[About this task]
Give back exactly the lines of the data below, starting with the line that has "es falsch ist, Menschen" and going on through the line that has "Lehrer sagt, dass".

+++

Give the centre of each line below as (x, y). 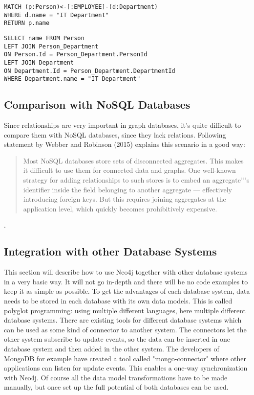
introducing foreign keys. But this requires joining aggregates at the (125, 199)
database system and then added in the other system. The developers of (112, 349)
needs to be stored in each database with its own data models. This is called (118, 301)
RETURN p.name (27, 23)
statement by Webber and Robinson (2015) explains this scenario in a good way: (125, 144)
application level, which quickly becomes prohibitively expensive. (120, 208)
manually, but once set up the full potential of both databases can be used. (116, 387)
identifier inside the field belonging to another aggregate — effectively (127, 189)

+++

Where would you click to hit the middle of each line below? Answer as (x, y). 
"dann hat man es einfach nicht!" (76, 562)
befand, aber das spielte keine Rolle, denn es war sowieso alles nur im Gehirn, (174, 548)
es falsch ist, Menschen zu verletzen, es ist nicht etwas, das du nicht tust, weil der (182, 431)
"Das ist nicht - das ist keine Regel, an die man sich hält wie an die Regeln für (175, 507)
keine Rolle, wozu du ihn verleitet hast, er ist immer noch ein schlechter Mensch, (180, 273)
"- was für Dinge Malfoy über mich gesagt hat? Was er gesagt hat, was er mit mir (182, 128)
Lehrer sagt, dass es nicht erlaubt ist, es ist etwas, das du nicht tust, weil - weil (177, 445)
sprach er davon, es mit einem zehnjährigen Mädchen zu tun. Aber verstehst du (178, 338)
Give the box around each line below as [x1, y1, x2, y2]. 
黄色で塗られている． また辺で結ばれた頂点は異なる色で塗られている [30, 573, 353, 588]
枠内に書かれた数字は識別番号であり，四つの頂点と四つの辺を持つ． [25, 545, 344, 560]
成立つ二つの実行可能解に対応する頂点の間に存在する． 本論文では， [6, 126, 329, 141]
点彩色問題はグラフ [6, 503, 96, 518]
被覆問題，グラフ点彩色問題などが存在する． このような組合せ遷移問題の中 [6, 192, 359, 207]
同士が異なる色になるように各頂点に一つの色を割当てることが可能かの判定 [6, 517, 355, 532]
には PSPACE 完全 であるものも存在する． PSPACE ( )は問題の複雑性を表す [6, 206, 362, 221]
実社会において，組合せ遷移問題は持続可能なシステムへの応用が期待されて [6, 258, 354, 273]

+++

[Response area]
es falsch ist, Menschen zu verletzen, es ist nicht etwas, das du nicht tust, weil der (182, 431)
"Das ist nicht - das ist keine Regel, an die man sich hält wie an die Regeln für (175, 507)
keine Rolle, wozu du ihn verleitet hast, er ist immer noch ein schlechter Mensch, (180, 273)
"- was für Dinge Malfoy über mich gesagt hat? Was er gesagt hat, was er mit mir (182, 128)
Lehrer sagt, dass es nicht erlaubt ist, es ist etwas, das du nicht tust, weil - weil (177, 445)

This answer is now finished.